### [Task directions]
Please retype the data in full and exactly; the pictures are not part of the copy.

Dataset entries

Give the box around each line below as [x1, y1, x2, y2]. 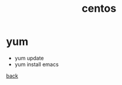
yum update [14, 54, 44, 61]
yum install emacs [14, 61, 59, 68]
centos [81, 2, 117, 15]
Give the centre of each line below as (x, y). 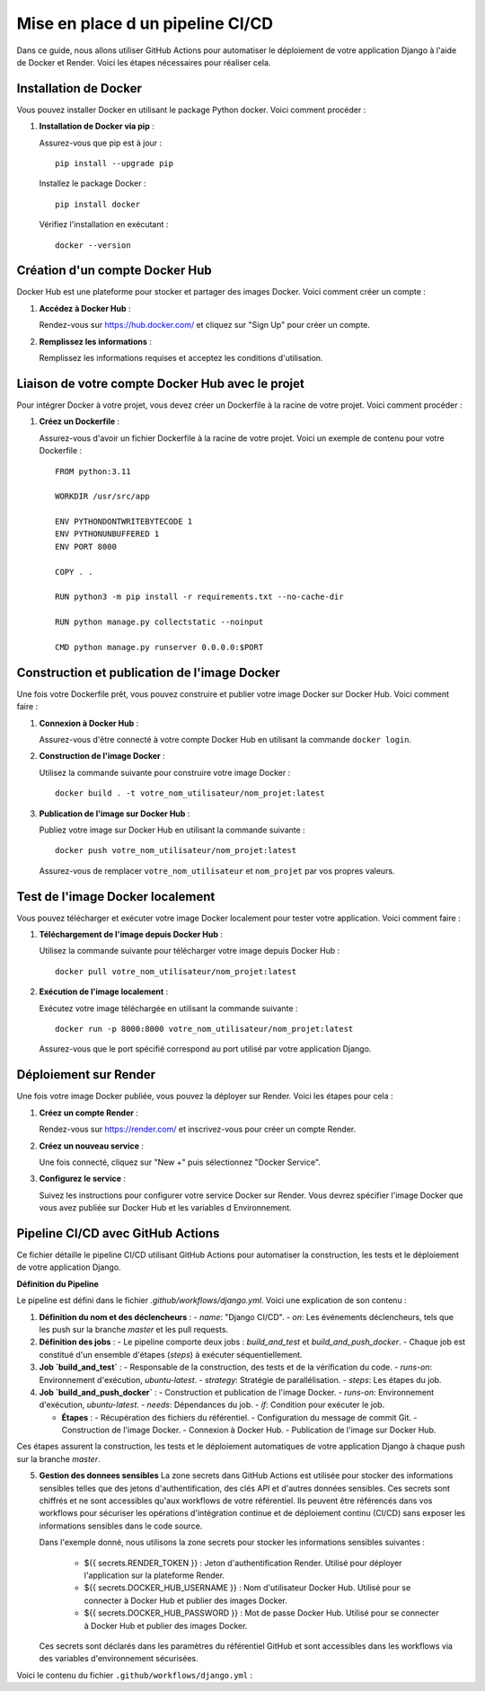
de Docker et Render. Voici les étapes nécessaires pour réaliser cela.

### [Solution below]
Give the box around each line below as [x1, y1, x2, y2]. 
yum update [14, 54, 44, 61]
yum install emacs [14, 61, 59, 68]
centos [81, 2, 117, 15]
Give the centre of each line below as (x, y). 
de Docker et Render. Voici les étapes nécessaires pour réaliser cela.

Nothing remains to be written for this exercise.